Impact of Anemia & Hemolysis in Sickle Cell Disease - Episode 6
Experts in hematology discuss NHLBI guideline recommendations for the screening and monitoring of anemia-related disease manifestations as well as goals of therapy for patients with sickle cell disease.
John Strouse, MD, PhD: In children with sickle cell anemia, the recommendation is to screen annually with Transcranial Doppler ultrasound, using the methods that were evaluated in the STOP studies. The STOP studies were looking at stroke prevention and began at age 2 and continued annually till age 16 with screening by Transcranial Doppler ultrasound. This involves using Doppler ultrasound to measure the cerebral blood flow velocities in the distal internal carotid artery and the middle cerebral artery. If these velocities are increased for the standards for children with sickle cell disease, then the recommendation is to refer that patient to a sickle cell expert for treatment.

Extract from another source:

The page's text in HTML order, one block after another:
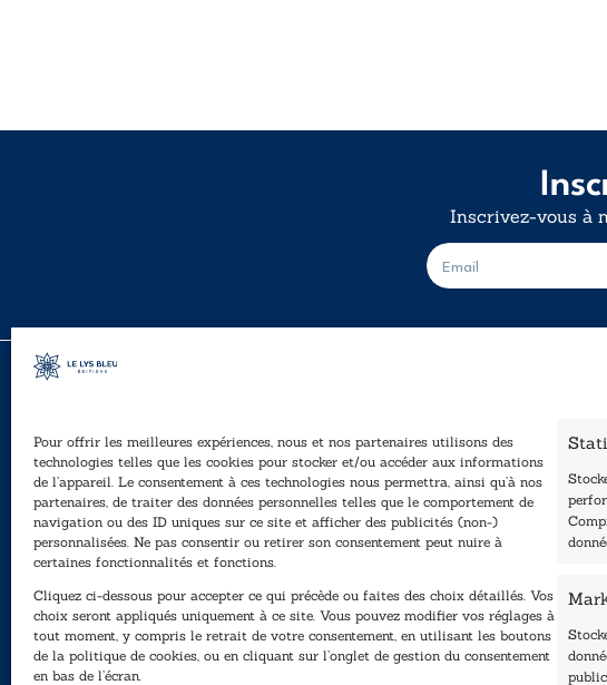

In practicality, most places that do Transcranial Doppler ultrasound for children are pediatric centers for sickle cell disease. They’re getting their screening done in the setting of that program. If we see very high velocities greater than 200 cm/sec, when you average it over systole and diastole, we generally recommend transfusion, which reduces the risk of stroke from about 30% over the next 30 months to about 3%. If people are conditional, then velocities are generally in the 170 to 199 cm/sec range; we generally increase the frequency of monitoring.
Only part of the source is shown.